The other concern, is that you've called it "Chibi Mayhem" then claim you are aiming for a more realistic style. It sounds as though you don't actually know what it is you want to make yet. Putting in a ton of practice and actually sitting down and bashing out a plan of action would be the best start. Do you want it story based? One-shot strips? Joke format? Serious? Full-page, half-page or 3-panel? Characters, settings, and story. Write it down. All of it. Reine and refine over and again. Work on it until you have something you want to do that will work. All through that, practice your art skills and try again with an improved site or hosting, and hopefully something that people will want to read.


----------



## Smelge (Nov 15, 2010)

Also, technically, it should be "A new comic a friend and I have made" just for the grammar.


----------



## Taralack (Nov 15, 2010)

lol I think you guys scared off OP.


----------



## Fenrari (Nov 15, 2010)

You need to insert text with a program like photoshop or something. That pencil thin text is extremely hard to read. 

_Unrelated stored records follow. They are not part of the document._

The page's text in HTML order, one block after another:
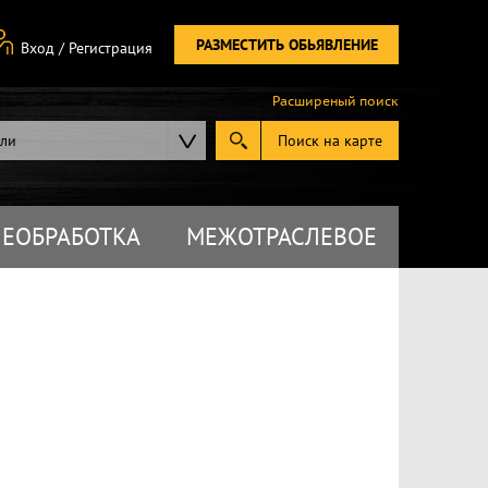
РАЗМЕСТИТЬ ОБЬЯВЛЕНИЕ
Вход / Регистрация
Поиск на карте
Расширеный поиск
МЕЖОТРАСЛЕВОЕ
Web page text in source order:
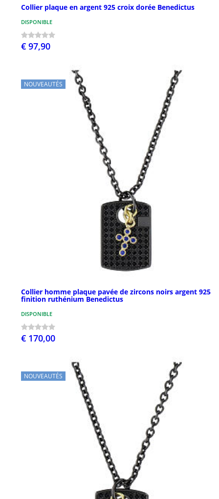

Your chibis have a very unique style but are hard to make out the parts of them. And...

Your layout is depressing + the fact that the first page appears to force people to sign in to read at all, which will limit your audience if people simply don't care enough.


----------



## Corto (Nov 15, 2010)

Whoa this may actually be _the_ worst comic I've seen online. Everything about it is so terrible I'm not entirely convinced this isn't a parody. A parody of what exactly I can't tell, but a parody of something.


----------



## Aleu (Nov 15, 2010)

Coming from someone who enjoys Furthia High...this is terrible.


----------



## Willow (Nov 15, 2010)

I'd say work on just basic drawing skills before you try making a comic. 

The feet look like potatoes.


----------



## Deo (Nov 15, 2010)

Please learn how to draw. And preferrably then find someone who can write a good plot.


----------



## Atona (Nov 16, 2010)

_*Two *_people work on this comic? 
OP, how old are you two? The writing in this hints that you're not what your profile says you are, that you're much younger... Possibly too young to be on forums in general. You don't write badly, it just seems like you haven't taken any middle school classes yet so you make a lot of child-like mistakes. 

The cussing in this puts me off because you use it sparingly and in such a way that it makes the writer seem young and insecure about them. Not only that, but things having character descriptions like


> This is Max, Max the rabbit.
> He stays at base and runs everything,
> he's the smartest one so he was put there.


and


> Kingpin, He's the boss of Secrenorm corp.
> He's the reasin for the zombie outbreak so the good guys are after him. He has a very dirty style of fighting.


make you sound like you're playing more with dolls and figurines rather than describing the character to a story. Especially since the entire bad guys page sounds like it was ripped out of some video game magazine.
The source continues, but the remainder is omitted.